Stoica made the observation that this runs into trouble with Hawking radiation. The singularity at infinity causes trouble with the end point of the radiance process for it has to "move in" from infinity. The final quantum process of a black hole is a problem not well known in any coordinates. Your objection does have a certain classical logic to it. However, by the time the black hole is down to its last 10^4 or 10^3 Planck mass units the black hole itself is probably quantum mechanical. In my coordinates (assuming they are unique to me, which is not likely) the singularity at infinity may not have to "move" from infinity. There may be some nonlocal physics which causes its disappearance without having to move at all. This nonlocality is a correspondence between states interior to a black hole and those on the stretched horizon. The Susskind approach does not consider the interior, and he raises this as a question towards the end of his book "The Holographic Principle."

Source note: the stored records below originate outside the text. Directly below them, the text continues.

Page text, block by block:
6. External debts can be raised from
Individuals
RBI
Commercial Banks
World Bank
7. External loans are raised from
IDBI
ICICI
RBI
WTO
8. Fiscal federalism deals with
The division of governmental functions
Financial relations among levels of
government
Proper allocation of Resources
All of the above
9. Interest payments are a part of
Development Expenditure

This nonlocaity would be a relaxation of the postulate #2. The issue of unitarity comes into play. If the theory is replaced with meremorphic functions, say analytic in a portion of the complex plane, then fundamentally quantum fields in curved spacetime or quantum gravity is not unitary but modular.

Unitarity is represented by a complex function e^{-iHt} and so forth, which is analytic. The loss of unitarity does not mean there is a complete loss of everything; in particular quantum information can still be conserved. A simple analytic function of this sort describes standard quantum physics. Gravity as we know is given by a hyperbolic group, such as SO(3, 1) ~ SL(2,C), where the latter has a map to SL(2,R)^2. The functions over these groups have posed difficulties for quantum gravity, for they are explicitly nonunitary. The trick of performing a Wick rotation on time or with τ = it is a way of recovering the compact groups we know in quantum physics.

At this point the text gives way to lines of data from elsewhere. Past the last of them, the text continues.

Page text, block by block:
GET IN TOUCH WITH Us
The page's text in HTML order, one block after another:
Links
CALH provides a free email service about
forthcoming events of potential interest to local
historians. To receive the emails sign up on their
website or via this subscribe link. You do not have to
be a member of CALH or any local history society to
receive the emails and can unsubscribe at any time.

It does turn out I think that we can think directly about quantum gravity by realizing that the SL(2,R) is related to a braid group with Z --- > B --- > PSL(2,Z), and that the braid group is contained in SL(2,R). Braid groups have correspondence with Yang-Baxter relations and quantum groups. The group SL(2,Z) is the linear fractional group, which is an elementary modular form. An elementary modular function is

f(z) = sum_{n=-∞}^{n=∞}c(n)e^{-2πi nz}

which in this case is a Fourier transform. In this case we are safely in the domain of standard QM and QFT. In general modular functions are meromorphic (analytic everywhere but infinity) and analytic condition is held on the upper half of the complex plane.

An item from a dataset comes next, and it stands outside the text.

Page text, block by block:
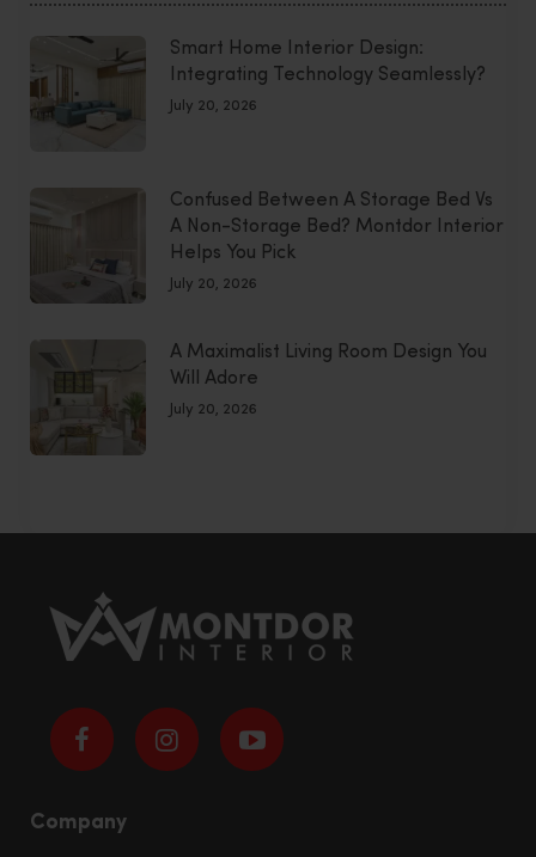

Of particular interest to me are the Eisenstein series of modular functions or forms. These define an integer partition function, which is an acceptable partition function or path integral for a stringy black hole. I include a graphic here illustrating an Eisenstein function. This has a certain self-similar structure to it, or what might be called an elementary form of a fractal. In this picture unitarity is replaced with modularity. In this more general setting the transformation do no promote a field through time by some operator, but that the operator simply computes the number of states or degrees of freedom in a way that is consistent. Unitarity is then a special case of this, which happens to fit into our standard ideas of causality.

The Eisenstein series describes a partition function or path integral for a black hole. The theory is not one of unitary evolution, but simply one of counting states or degrees of freedom on the horizon. In effect physics is more general than unitarity, where unitarity is a necessary condition to describe the semi-classical states in postulate #2.

Cheers LC

The gravitational constant in naturalized units is "area," so it is sqrt{G} that is ~ length or reciprocal of mass.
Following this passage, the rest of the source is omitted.